# Exercise
Without including any images, repeat the data exactly.
>>
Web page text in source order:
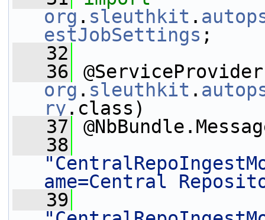
org . sleuthkit .
estJobSettings ;
   32
   36
org . sleuthkit .
ry .class)
   37
   38
ame=Central
   39
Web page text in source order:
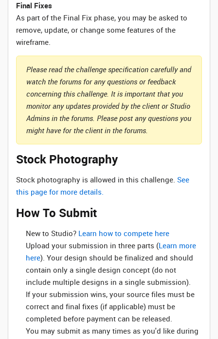
Final Fixes
As part of the Final Fix phase, you may be asked to
remove, update, or change some features of the
wireframe.
Please read the challenge specification carefully and
watch the forums for any questions or feedback
concerning this challenge. It is important that you
monitor any updates provided by the client or Studio
Admins in the forums. Please post any questions you
might have for the client in the forums.
Stock Photography
Stock photography is allowed in this challenge. See
this page for more details.
How To Submit
New to Studio? ‌ Learn how to compete here
Upload your submission in three parts (Learn more
here). Your design should be finalized and should
contain only a single design concept (do not
include multiple designs in a single submission).
If your submission wins, your source files must be
correct and final fixes (if applicable) must be
completed before payment can be released.
You may submit as many times as you'd like during
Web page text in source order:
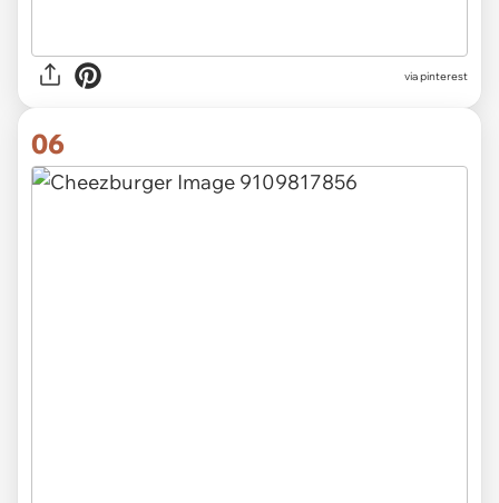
<<
# Finished exercise
Web page text in source order:
org . sleuthkit .
estJobSettings ;
   32
   36
org . sleuthkit .
ry .class)
   37
   38
ame=Central
   39
Web page text in source order:
Final Fixes
As part of the Final Fix phase, you may be asked to
remove, update, or change some features of the
wireframe.
Please read the challenge specification carefully and
watch the forums for any questions or feedback
concerning this challenge. It is important that you
monitor any updates provided by the client or Studio
Admins in the forums. Please post any questions you
might have for the client in the forums.
Stock Photography
Stock photography is allowed in this challenge. See
this page for more details.
How To Submit
New to Studio? ‌ Learn how to compete here
Upload your submission in three parts (Learn more
here). Your design should be finalized and should
contain only a single design concept (do not
include multiple designs in a single submission).
If your submission wins, your source files must be
correct and final fixes (if applicable) must be
completed before payment can be released.
You may submit as many times as you'd like during
Web page text in source order:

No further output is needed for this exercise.